Friday, March 2, 2007

Software to mimic the human brain

The guy that created Palm and Treo, Jeff Hawkins, has been working on an artificial intelligence program based on principles of how our brain works.

His newest company and software platform is Numenta, "which has three main components: the core problem-solving engine, which works sort of like an operating system based on Hawkins’ theory of the cortex; a set of open source software tools; and the code for the learning algorithms themselves, which users can alter as long as they make their creations available to others. "

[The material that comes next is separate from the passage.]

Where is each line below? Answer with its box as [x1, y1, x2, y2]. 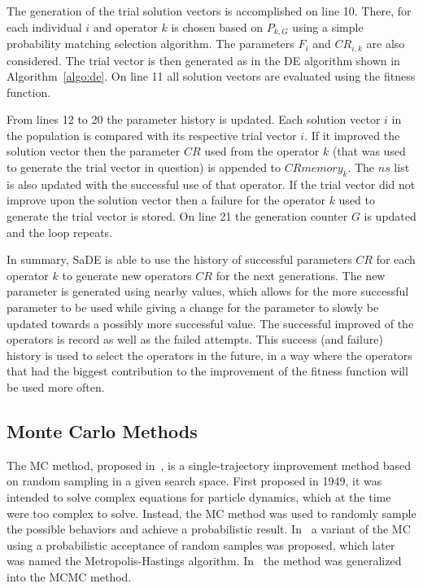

"How Numenta’s Software IDs a Chopper
Scan and match

1) The system is shown a poor-quality image of a helicopter moving across a screen. It’s read by low-level nodes that each see a 4 x 4-pixel section of the image.
2) The low-level nodes pass the pattern they see up to the next level.
3) Intermediate nodes aggregate input from the low-level nodes to form shapes.
4) The top-level node compares the shapes against a library of objects and selects the best match.

Predict and refine

5) That info is passed back down to the intermediate - level nodes so they can better predict what shape they’ll see next.
6) Data from higher-up nodes allows the bottom nodes to clean up the image by ignoring pixels that don’t match the expected pattern (indicated above by an X). This entire process repeats until the image is crisp. "

The whole thing sounds revolutionary, but I get flashbacks of VIKI from the I, Robot movie when I think about it.